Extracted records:
◆ ◆ ◆ ◆ ◆

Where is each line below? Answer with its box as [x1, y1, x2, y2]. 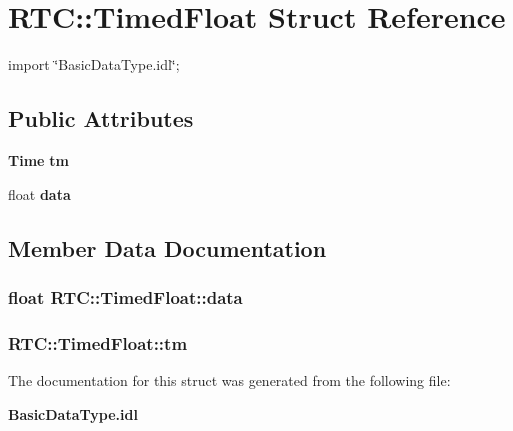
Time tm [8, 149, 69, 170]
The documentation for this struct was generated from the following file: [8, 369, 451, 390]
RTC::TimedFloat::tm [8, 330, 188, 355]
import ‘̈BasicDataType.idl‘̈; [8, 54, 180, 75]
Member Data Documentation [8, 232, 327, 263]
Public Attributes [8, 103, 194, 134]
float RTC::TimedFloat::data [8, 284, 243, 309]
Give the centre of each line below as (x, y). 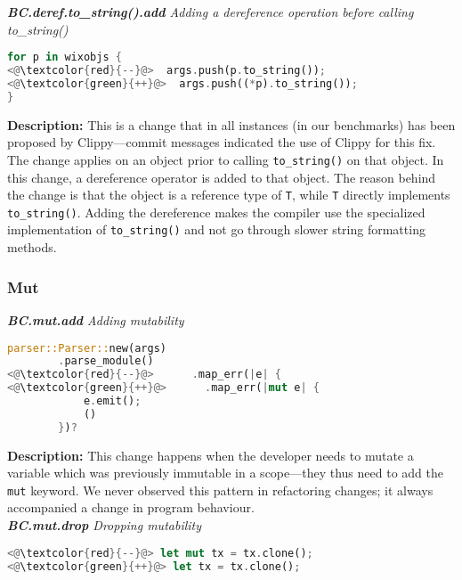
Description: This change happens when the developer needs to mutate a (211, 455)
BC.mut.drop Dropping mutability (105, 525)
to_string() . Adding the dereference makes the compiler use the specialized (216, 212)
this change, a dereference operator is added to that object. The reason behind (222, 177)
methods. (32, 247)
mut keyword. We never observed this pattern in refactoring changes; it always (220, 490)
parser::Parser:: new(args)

◆ ◆ ◆ ◆ ◆

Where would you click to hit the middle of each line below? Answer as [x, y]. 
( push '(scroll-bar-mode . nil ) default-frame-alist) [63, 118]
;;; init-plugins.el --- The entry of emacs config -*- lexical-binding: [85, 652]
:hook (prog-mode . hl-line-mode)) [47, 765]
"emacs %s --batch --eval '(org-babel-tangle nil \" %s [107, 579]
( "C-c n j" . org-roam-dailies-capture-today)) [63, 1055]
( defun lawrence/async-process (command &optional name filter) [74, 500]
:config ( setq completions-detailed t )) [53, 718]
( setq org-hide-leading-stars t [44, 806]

◆ ◆ ◆ ◆ ◆

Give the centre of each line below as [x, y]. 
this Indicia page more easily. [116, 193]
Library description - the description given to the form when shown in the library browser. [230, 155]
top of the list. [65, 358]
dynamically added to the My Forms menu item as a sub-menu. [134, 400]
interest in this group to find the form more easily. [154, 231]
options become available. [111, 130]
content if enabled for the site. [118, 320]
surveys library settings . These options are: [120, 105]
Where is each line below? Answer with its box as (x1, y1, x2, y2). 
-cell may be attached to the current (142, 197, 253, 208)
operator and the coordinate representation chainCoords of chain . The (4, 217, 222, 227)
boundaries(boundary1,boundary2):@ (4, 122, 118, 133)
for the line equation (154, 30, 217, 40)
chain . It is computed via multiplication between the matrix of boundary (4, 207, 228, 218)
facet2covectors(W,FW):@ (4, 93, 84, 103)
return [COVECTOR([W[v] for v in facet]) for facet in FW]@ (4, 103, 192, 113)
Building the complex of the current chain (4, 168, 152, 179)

◆ ◆ ◆ ◆ ◆

What the task asks:
Look above for the line with "y1, x2, y2]." and the line with "import ‘̈BasicDataType.idl‘̈; [8, 54, 180, 75]". Copy them and every line between, exactly, but no pictures.

Expected output:
Where is each line below? Answer with its box as [x1, y1, x2, y2]. 
Time tm [8, 149, 69, 170]
The documentation for this struct was generated from the following file: [8, 369, 451, 390]
RTC::TimedFloat::tm [8, 330, 188, 355]
import ‘̈BasicDataType.idl‘̈; [8, 54, 180, 75]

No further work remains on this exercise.